More generally, to differentiate truth from scare we really do need to understand and employ Bayes’ Theorem. Whether at the doctor’s surgery or in the jury room, understanding it really could save a life.

**Appendix**

In the original setting with the test results showing positive for a flu virus, a = 0.01, b = 0.99, c = 0.01. Substituting into Bayes’ equation, ab/[ab+c(1-a)], gives:

Posterior probability = 0.01x 0.99 / [0.01 x 0.99 + 0.01 (1 – 0.01)] = 0.01×0.99 / [0.01×0.99 + 0.01×0.99] = 1/2

Another way of visualising this problem is by constructing a simple box diagram for a population of 10,000 patients. Of these, 1%, or 100, have the flu virus and 9900 do not. These are inserted into the Total column. There is a 1% error rate, so 1% of the 9900 who do not have the flu virus test positive. Hence the remaining 9801 test negative. Of the 100 who actually have the flu virus, one tests negative (because of the error rate) and the remaining 99 correctly test positive. See below.

Test positive | Test negative | Total | |

Has flu virus | 99 | 1 | 100 |

No flu virus | 99 | 9801 | 9900 |

Total | 198 | 9802 | 10000 |

It is now easy to see that of the 198 who test positive, exactly half (99) actually have the flu virus. The other half are false positives.

Let’s take another example.

The probability of a true positive (test comes back positive for virus and the patient has the virus) is 90%. The chance that it gives a false negative (test comes back negative yet the patient has the virus) is 10%. The chance of a false positive (test comes back positive yet the patient does not have the virus) is 7%. The chance of a true negative (test comes back negative and the patient does not have the virus) is 93%.

The probability that a random patient has the virus based on the prevalence of the virus in the tested population is 0.8%.

Here, a = 0.8% (0.008) – this is the prior probability

b =90% (0.9) – probability of a true positive

c = 7% (0.07) – probability of a false positive

So, updated probability that the patient has the virus given the positive test result =

ab / [ab + c (1-a)] = 0.008 / [0.0072 + 0.07 x (1 – 0.008)]

= 0.008 x 0.9 / [0.008 x 0.9 + 0.06944] = 0.0072 / 0.07664 = 0.0939 = 9.39%

This can be shown using the raw figures to produce the same result. We can choose any number for total tested, and the result is the same. Let’s choose 1 million, say, as the number tested.

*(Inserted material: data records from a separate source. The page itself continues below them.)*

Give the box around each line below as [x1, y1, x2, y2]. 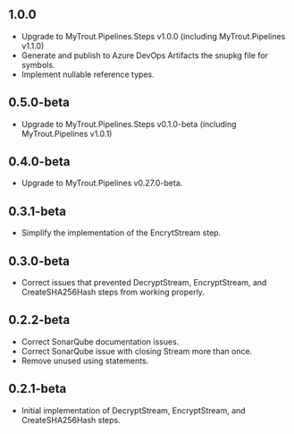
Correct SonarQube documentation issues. [21, 336, 180, 347]
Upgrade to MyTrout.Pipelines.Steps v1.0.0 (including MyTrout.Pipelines [21, 30, 286, 41]
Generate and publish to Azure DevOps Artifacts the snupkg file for [21, 49, 269, 61]
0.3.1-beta [8, 203, 66, 218]
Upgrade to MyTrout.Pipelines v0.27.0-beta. [21, 178, 183, 189]
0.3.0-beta [8, 253, 71, 268]
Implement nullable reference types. [21, 69, 155, 80]
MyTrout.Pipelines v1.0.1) [21, 128, 113, 139]
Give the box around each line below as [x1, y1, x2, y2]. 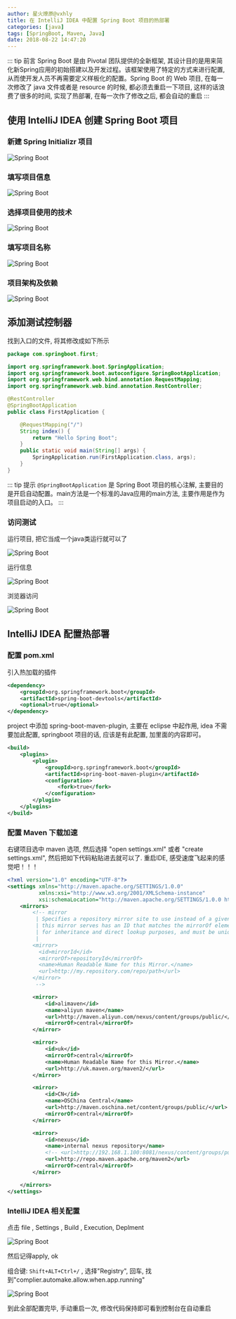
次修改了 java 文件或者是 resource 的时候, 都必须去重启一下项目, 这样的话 [7, 83, 219, 91]
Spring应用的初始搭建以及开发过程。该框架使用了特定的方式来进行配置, [19, 65, 225, 74]
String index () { [20, 428, 71, 435]
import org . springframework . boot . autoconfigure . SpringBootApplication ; [7, 369, 221, 376]
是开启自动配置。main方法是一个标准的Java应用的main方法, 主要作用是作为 [7, 489, 225, 497]
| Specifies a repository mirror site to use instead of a [35, 916, 212, 923]
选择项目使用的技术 [7, 208, 72, 218]
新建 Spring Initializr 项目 [7, 137, 93, 147]

So total tested = 1,000,000

Total with virus = 0.008 x 1,000,000 = 8000

True positive = 0.9 x 8000 = 7200

False positive = 0.07 x 992,000 = 69,440

Tested positive = 69,440 + 7200 = 76,640

Updated (posterior) probability that the patient who tests positive has the virus = True positives / Total positives = 7200 / 76640 = 0.0939 = 9.39%

In the forensic match example, we can construct a box table. In the example, out of a population of suspects of 100, one is guilty and 99 are not guilty. These are inserted into the Total column. There is a 5% error rate in the forensic match, so there is a 0.95 chance of a match if the suspect is guilty (top left). There’s a 5% chance that one of the 99 will provide a match (0.05 x 99 = 4.95), leaving 84.15 as the number for the Not guilty/No match cell.

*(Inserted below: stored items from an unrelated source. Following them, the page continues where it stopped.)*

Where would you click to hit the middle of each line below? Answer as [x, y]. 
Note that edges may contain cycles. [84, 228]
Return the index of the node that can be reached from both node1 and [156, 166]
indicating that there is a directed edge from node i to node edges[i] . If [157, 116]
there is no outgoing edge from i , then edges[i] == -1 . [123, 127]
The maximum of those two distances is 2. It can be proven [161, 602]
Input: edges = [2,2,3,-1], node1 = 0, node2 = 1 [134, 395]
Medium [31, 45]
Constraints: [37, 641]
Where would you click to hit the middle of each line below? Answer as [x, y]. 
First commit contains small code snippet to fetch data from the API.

Match | No match | Total | |

Guilty | 0.95 | 0.05 | 1 |

Not guilty | 4.95 | 94.05 | 99 |

Total | 5.9 | 94.1 | 100 |

So the chance that the suspect provides a match and is actually guilty is the proportion of those guilty and matching out of all those matching (0.95/5.9 = 0.16).

So the 95% accurate forensic match provides a hit when matched to the suspect but his actual probability of guilt on these figures is just 16%.

Using Bayes’ Theorem, we reach the same conclusion:

Substituting into Bayes’ equation gives:

P (Guilty I Match) = 0.01x 0.95 / [0.01 x 0.95 + 0.05 (1 – 0.01)] = 0.01×0.95 / [0.01×0.95 + 0.05×0.99] = 0.0095/(0.0095+0.0495) = 0.0095/0.059 = 0.16.

So P (Guilty I Match) = 0.16

P (Not guilty I Match) = 0.84

**Exercise**

A patient goes to see the doctor. The doctor performs a test on all his patients, for a flu virus, estimating that only 1 per cent of the people who visit his surgery have the flu. The test he gives them, however, is 95 per cent reliable – that is, 95 per cent of people who are sick test positive and 95 per cent of the healthy people test negative.

If the patient tests positive, what chances should the doctor give to the patient having the flu?